Final Demands from the Cave

Enough games. Here’s what must happen:

  1. Supreme Court, get off the bench. Issue an immediate, binding interpretation of how Article III, Section 2 interacts with RA 9851 and our surviving Rome Statute obligations. End this farce of “contrasting legal opinions” that exist only to buy time for the powerful.
  2. Congress, do your damn job. Pass clear legislation on cooperation with international tribunals. Spell out the procedures, the safeguards, the review mechanisms. Stop leaving solemn treaty obligations to be kicked around like a political football every time a senator’s name appears on a charge sheet.
  3. Executive branch, choose diplomacy over grandstanding.
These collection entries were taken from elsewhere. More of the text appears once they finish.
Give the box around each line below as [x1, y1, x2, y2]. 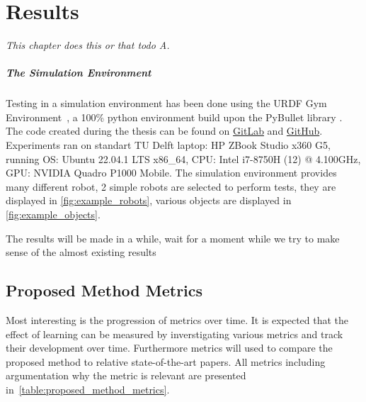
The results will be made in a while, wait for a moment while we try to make [6, 230, 340, 245]
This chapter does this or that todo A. [6, 38, 170, 52]
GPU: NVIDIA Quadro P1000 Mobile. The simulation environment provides [6, 165, 337, 180]
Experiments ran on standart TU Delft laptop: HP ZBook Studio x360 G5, [6, 138, 331, 152]
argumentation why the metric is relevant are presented [6, 368, 246, 383]
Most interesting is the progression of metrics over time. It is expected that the [6, 313, 349, 328]
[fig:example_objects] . [6, 207, 101, 222]
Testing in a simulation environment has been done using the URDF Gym [6, 96, 327, 111]
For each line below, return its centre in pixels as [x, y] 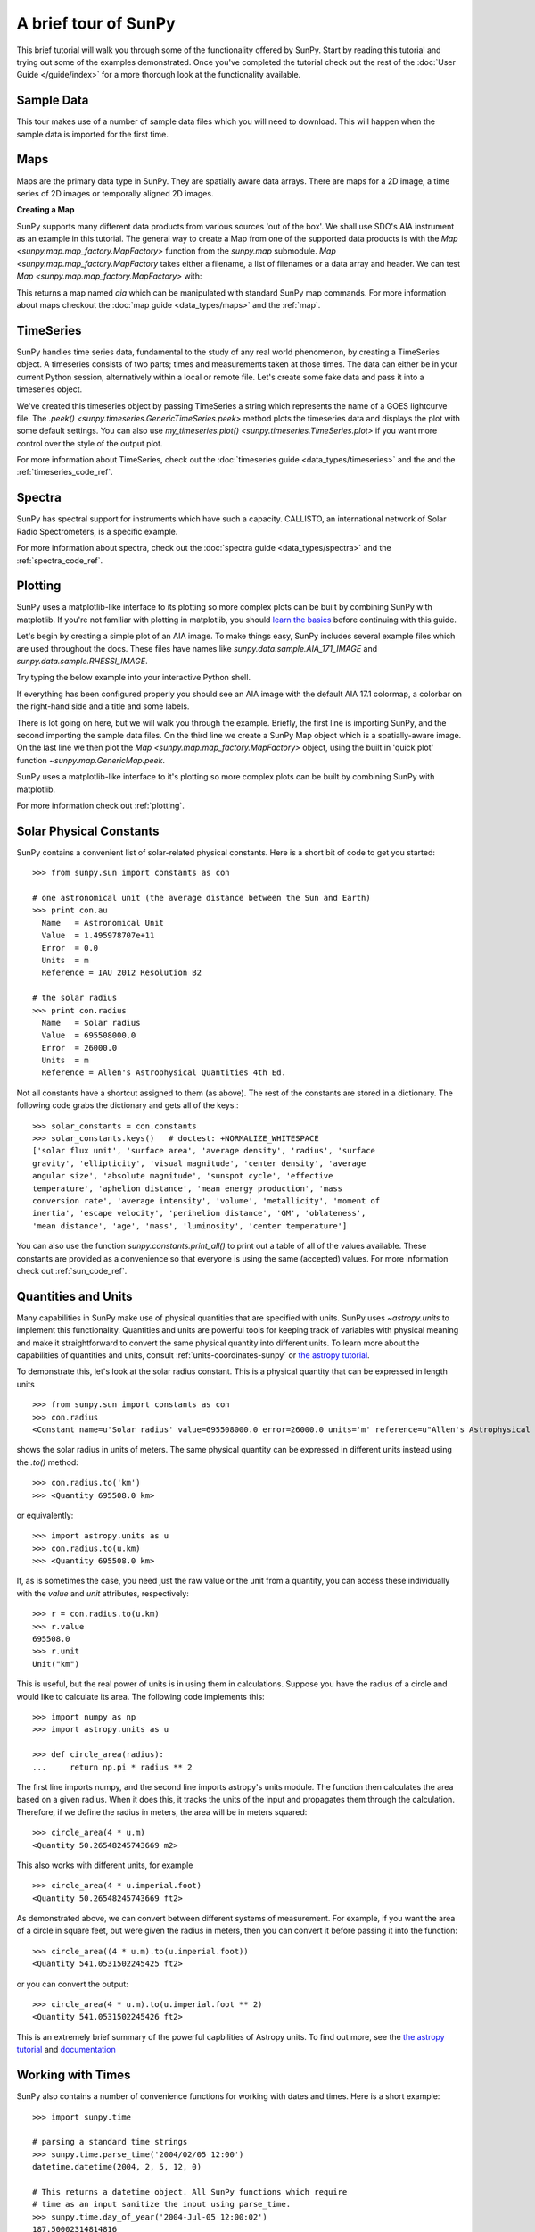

Navigate these obligations with maturity instead of alternating between cooperation when it’s politically convenient and defiance when it scores domestic points. The country’s reputation isn’t a bargaining chip for the next election cycle.

Until then, we’ll keep watching the same tired play: politicians discovering the Constitution only when it serves as a shield, not when it demands accountability.

Welcome to the Philippines—where due process is sacred, until it isn’t.

— Barok

Because in this republic, justice is just another word for “timing.”

Yours in perpetual disbelief,
Kweba ni Barok


Key Citations

A. Legal & Official Sources

  • The 1987 Constitution of the Republic of the Philippines. Official Gazette of the Republic of the Philippines, http://www.officialgazette.gov.ph/constitutions/1987-constitution/.
  • Republic Act No. 9851 (Philippine Act on Crimes Against International Humanitarian Law, Genocide, and Other Crimes Against Humanity). 11 Dec. 2009, lawphil.net/statutes/repacts/ra2009/ra_9851_2009.html.
  • Rome Statute of the International Criminal Court. International Criminal Court, http://www.icc-cpi.int/sites/default/files/RS-Eng.pdf.
  • Government of the United States v. Purganan. G.R. No. 148571, Supreme Court of the Philippines, 24 Sept. 2002, lawphil.net/judjuris/juri2002/sep2002/gr_148571_2002.html.
  • Pangilinan v. Cayetano. G.R. No. 238875, Supreme Court of the Philippines, 16 Mar. 2021, lawphil.net/judjuris/juri2021/mar2021/gr_238875_2021.html.
  • Presidential Decree No. 1069 (Philippine Extradition Law). 13 Jan. 1977, lawphil.net/statutes/presdecs/pd1977/pd_1069_1977.html.